The 2008 financial crisis revealed just how vulnerable the U.S. "economic machine" is to any one part failing, according to Warren Buffett.
Ten years ago this week, it wasn't just any part.
The failure occurred in the over-leveraged banking system, which was awash in toxic subprime mortgages that were packaged, and then bought and sold over and over on Wall Street as mortgage-backed securities.
The values of those mortgage-backed securities plummeted when the red-hot housing market turned and many people, who couldn't afford the home loans in the first place, started to default.
"What we all learned in that particular panic is that we're all dominoes. And we're all very close together," said the billionaire investor, whose Berkshire Hathaway made key investments Goldman Sachs and General Electric after the collapse of Lehman Brothers in 2008.
At the time, those investments, which were clearly crafted to be favorable to Buffett, were seen as a vote of confidence even as the destructive ripple effects of the banking and housing crises were only starting to take hold.

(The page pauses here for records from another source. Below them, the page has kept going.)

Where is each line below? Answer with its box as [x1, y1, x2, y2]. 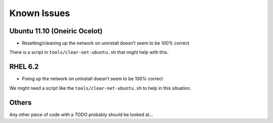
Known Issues [9, 8, 70, 19]
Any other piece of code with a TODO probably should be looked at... [9, 111, 154, 117]
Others [9, 98, 32, 107]
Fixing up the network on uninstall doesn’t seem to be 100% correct [22, 76, 163, 82]
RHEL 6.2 [9, 63, 39, 71]
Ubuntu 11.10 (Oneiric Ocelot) [9, 27, 103, 35]
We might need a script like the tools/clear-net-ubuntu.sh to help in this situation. [9, 85, 192, 91]
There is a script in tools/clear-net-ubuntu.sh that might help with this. [9, 49, 169, 55]
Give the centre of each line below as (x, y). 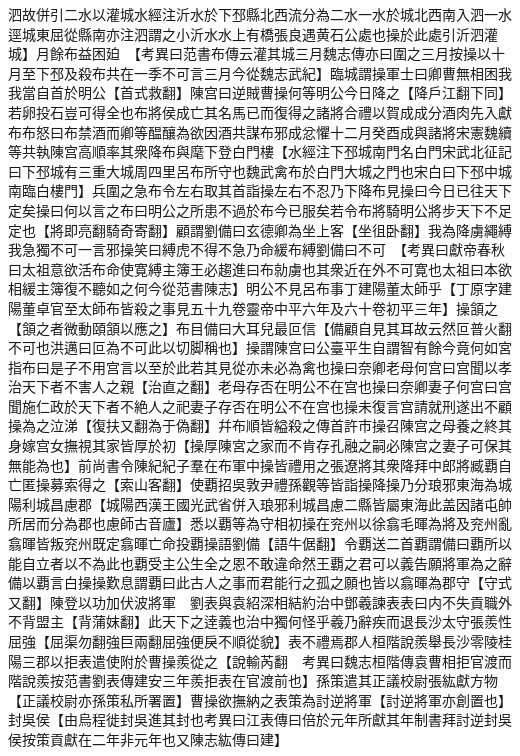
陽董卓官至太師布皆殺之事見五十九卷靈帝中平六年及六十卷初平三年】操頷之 (253, 307)
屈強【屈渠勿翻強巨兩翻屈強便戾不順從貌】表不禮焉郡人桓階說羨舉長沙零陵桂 (260, 641)
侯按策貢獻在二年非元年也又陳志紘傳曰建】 (148, 738)
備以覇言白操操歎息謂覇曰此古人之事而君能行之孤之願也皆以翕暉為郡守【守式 (260, 582)
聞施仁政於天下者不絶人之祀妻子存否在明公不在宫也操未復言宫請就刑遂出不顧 (260, 405)
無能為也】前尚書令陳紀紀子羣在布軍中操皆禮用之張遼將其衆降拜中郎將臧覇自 (260, 464)
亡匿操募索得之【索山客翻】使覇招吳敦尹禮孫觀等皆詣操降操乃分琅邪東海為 (253, 484)
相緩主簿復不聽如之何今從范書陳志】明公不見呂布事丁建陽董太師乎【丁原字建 (260, 288)

Speaking with CNBC as a part of its "Crisis on Wall Street: The Week That Shook the World" documentary, which premieres on television Wednesday night, Buffett said many Americans were left flat-footed when the crisis hit. "All they knew is they did nothing wrong and their world was falling apart."
Buffett said the pressure to fix things was "huge" on regulators, including then-Federal Reserve Chairman Ben Bernanke, then-New York Fed President Timothy Geithner, then-Treasury Secretary Hank Paulson and then-President George W. Bush.

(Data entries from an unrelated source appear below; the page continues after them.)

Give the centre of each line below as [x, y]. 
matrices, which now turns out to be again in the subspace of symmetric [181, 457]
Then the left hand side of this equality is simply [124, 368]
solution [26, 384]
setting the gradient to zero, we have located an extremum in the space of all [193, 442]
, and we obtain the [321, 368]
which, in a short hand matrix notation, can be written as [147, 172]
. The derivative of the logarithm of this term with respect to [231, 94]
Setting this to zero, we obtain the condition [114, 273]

"They did a heroic [job]," Buffett said.
The government quickly stepped in and bailed out the financial system, giving rise to the term "too big to fail" and the argument was there no other choice but to save the big banks to prevent cascading failures.
The Fed, meanwhile, starting cutting interest rates and taking extraordinary measures aimed at helping to boost the crumbling economy and nose-diving stock market, which bottomed out in March 2009.
There's been debate ever since on whether the government should have stepped in, and whether the Fed coddled the economy with near zero percent rates for too long after the crisis.
Fast-forward a decade, the current bull market in stocks last month became the longest since World War II. The Fed is in the midst of hiking rates and unwinding its $4 trillion-plus in assets that ballooned during and after the crisis. Economic growth has started to really pick up, while job gains and the unemployment rate have been heading in positive directions.